# DIY amazon root



## neelhound (27 Sep 2009)

Using mopani with lots of bits of carved manzanita arranged around and sealant-ed. Also little tiny branchy manzanita that stays white even underwater. The ukaps manzanita was as good but different so i used it in the other tank.
The mopani was heavy so i needed help and i had vto put so much tape on.
The last picture shows the final product after changing it around a lot( sometimes i changed it because it fell)
Its dry now and has a black background.


----------



## AdAndrews (27 Sep 2009)

Looks awesome with the black background, get some plants coming down from the surface like Frogbit, that will give it a real river finish!


----------



## JamesM (27 Sep 2009)

What a cool idea, love it!


----------



## neelhound (27 Sep 2009)

thanks,i would but im not sure how itll cope with filter output circulation. :/ it would look good though

im also thinking of painting a tree on the wall, as although if your far back it looks liek roots, when your right next to the tank you need some confirmation


----------



## neelhound (27 Sep 2009)

tbh id love frogbit, itd be great considerig some of the fish im getting like shade, however they would need considerable aeration as they are big, and i dont want the frogbit zooming around lol


----------



## aaronnorth (27 Sep 2009)

that looks sweet


----------



## Stu Worrall (27 Sep 2009)

that looks amazing! the tree on the wall idea sounds really cool too


----------



## Tunafish (1 Oct 2009)

Best root layout i've seen, nice use of space mate!, what fish are you going for?


----------



## Bobtastic (1 Oct 2009)

Wow, that looks really good. I can't wait to see how it progresses!


----------



## ScottYalloP (1 Oct 2009)

great looking!


----------



## plantbrain (1 Oct 2009)

Nice use of the wood in a different view.
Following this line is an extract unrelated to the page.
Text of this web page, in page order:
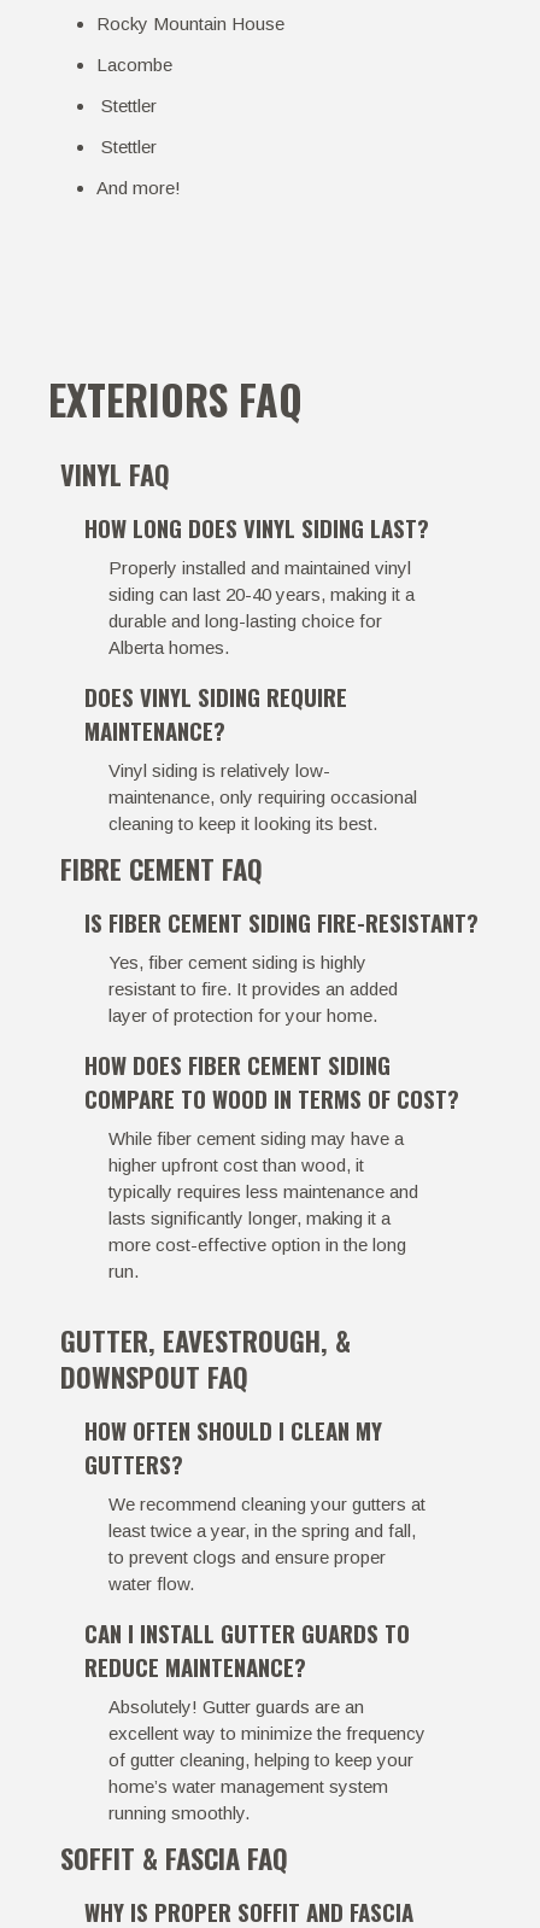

This would look good as a non CO2 tank using floating water sprite and a nice darker look with white sand bottom.


Regards, 
Tom Barr


----------



## hydrophyte (1 Oct 2009)

That's hardcore. I haven't seen such an ambitious use of driftwood in some time.


----------



## neelhound (2 Oct 2009)

thanks all,
the fish will be my GT, a knifefish, and an undecided catfish. This tank was up and runnign with great fish but i returned from holidays to find them dead, unfortunately.
I was thinking amazon frogbit but maybe watersprite would give a better look actually. My main problem is figuring out hiding aeration, as with a spraybar the watersprite woudl go everywhere and i want them to cover eveything


----------



## hydrophyte (2 Oct 2009)

This setup could also look great with some larger emergent plants to mirror the driftwood in the space above the water. Is there any chance you could suspend the light up higher?


----------



## neelhound (2 Oct 2009)

Its a great idea, but im using t8s, the GT jumps and all the filter pipes and wires would be easy to spot :/


----------



## hydrophyte (2 Oct 2009)

Oh yeah. You could probably hide that hardware with enough foliage, but your fish would leap out with an open top. What is a "GT" anyway?


----------



## neelhound (2 Oct 2009)

green terror, hes in my planted tank uprooting things, once hes moved both tanks will look better


----------



## neelhound (3 Oct 2009)

Ok, i have decided im getting 2 eheim 2080s(used) WHEN I CAN FIND THEM, then putting an eheim diffuser on one and masking that area with vallis on that side, and will be getting many water sprites. Will be using rena smartheaters instead of hydor inline. 
Once I find my eheims, the tank will be up and running in no time


----------



## LondonDragon (6 Oct 2009)

Nice idea  can't wait to see it filled in and planted, have you tried the roots the other way round?


----------



## neelhound (6 Oct 2009)

thanks,
and londondragon do you mean like all the great scapes here where the wood is going outward? Im trying that with my smaller tank but with this tanks its already siliconed in.
Im only getting one 2080 and using it with an aquis 1250.
Spending lots of money on substrat pro...


----------



## neelhound (3 Nov 2009)

ok, the sand is cleaned and in, ive added a piece of thin tall mangrove wood at the right hand side to cover up intakes and heater from a front view, will get one for the left later after it is filled, the 2080 i got is arriving soon then i just have to set up the filters, heaters, plop in the lights and air pump,fill, start the cycle and add n the thermometer. It should be done this weekend, latest the following weekend, and then when the cycle is done i will put the fish in. I will try and find something to take pics with for when its filled, but i lost my camera on a short trip to rome unfortunately


----------



## Egmel (3 Nov 2009)

Nice and atmospheric, can't wait to see it with all the plants in.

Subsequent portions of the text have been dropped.